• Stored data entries
────────────────────

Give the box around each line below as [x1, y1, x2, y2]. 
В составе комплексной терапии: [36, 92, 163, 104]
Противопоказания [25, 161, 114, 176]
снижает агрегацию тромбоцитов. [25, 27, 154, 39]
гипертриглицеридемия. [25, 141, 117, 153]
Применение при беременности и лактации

────────────────────

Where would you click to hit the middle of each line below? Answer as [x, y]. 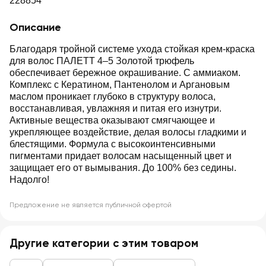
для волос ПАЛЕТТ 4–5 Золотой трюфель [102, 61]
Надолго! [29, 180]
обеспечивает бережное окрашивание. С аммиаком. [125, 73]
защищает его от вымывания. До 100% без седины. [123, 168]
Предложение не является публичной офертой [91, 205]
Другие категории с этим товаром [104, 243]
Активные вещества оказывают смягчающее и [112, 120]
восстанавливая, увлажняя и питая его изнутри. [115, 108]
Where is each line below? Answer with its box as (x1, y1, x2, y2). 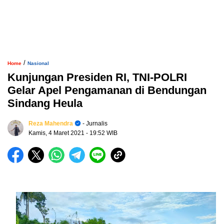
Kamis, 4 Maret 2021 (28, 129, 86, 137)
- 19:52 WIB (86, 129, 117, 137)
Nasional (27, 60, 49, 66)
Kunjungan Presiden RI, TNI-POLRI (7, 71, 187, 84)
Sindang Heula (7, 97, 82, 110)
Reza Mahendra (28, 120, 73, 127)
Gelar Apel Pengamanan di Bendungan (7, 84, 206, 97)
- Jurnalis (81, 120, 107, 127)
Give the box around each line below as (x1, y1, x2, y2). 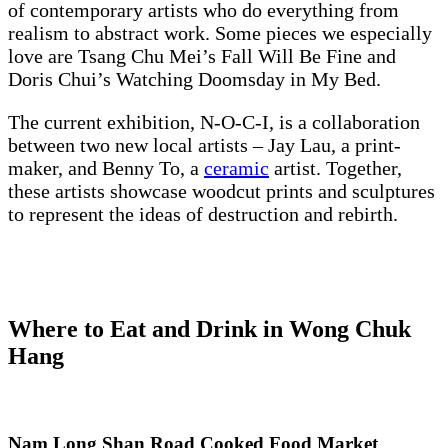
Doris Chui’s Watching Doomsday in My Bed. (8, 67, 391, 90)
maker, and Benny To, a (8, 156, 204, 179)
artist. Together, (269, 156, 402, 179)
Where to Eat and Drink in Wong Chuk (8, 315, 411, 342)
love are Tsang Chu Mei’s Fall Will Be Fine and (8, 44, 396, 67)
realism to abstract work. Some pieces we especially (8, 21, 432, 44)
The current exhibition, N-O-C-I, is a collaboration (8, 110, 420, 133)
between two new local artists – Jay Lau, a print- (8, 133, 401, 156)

────────────────────

• TASK DETAILS
Look above for the line holding "y1, x2, y2].". Print it and every line after it, exactly, through the line holding "Применение при беременности и лактации".

• OUTPUT
Give the box around each line below as [x1, y1, x2, y2]. 
В составе комплексной терапии: [36, 92, 163, 104]
Противопоказания [25, 161, 114, 176]
снижает агрегацию тромбоцитов. [25, 27, 154, 39]
гипертриглицеридемия. [25, 141, 117, 153]
Применение при беременности и лактации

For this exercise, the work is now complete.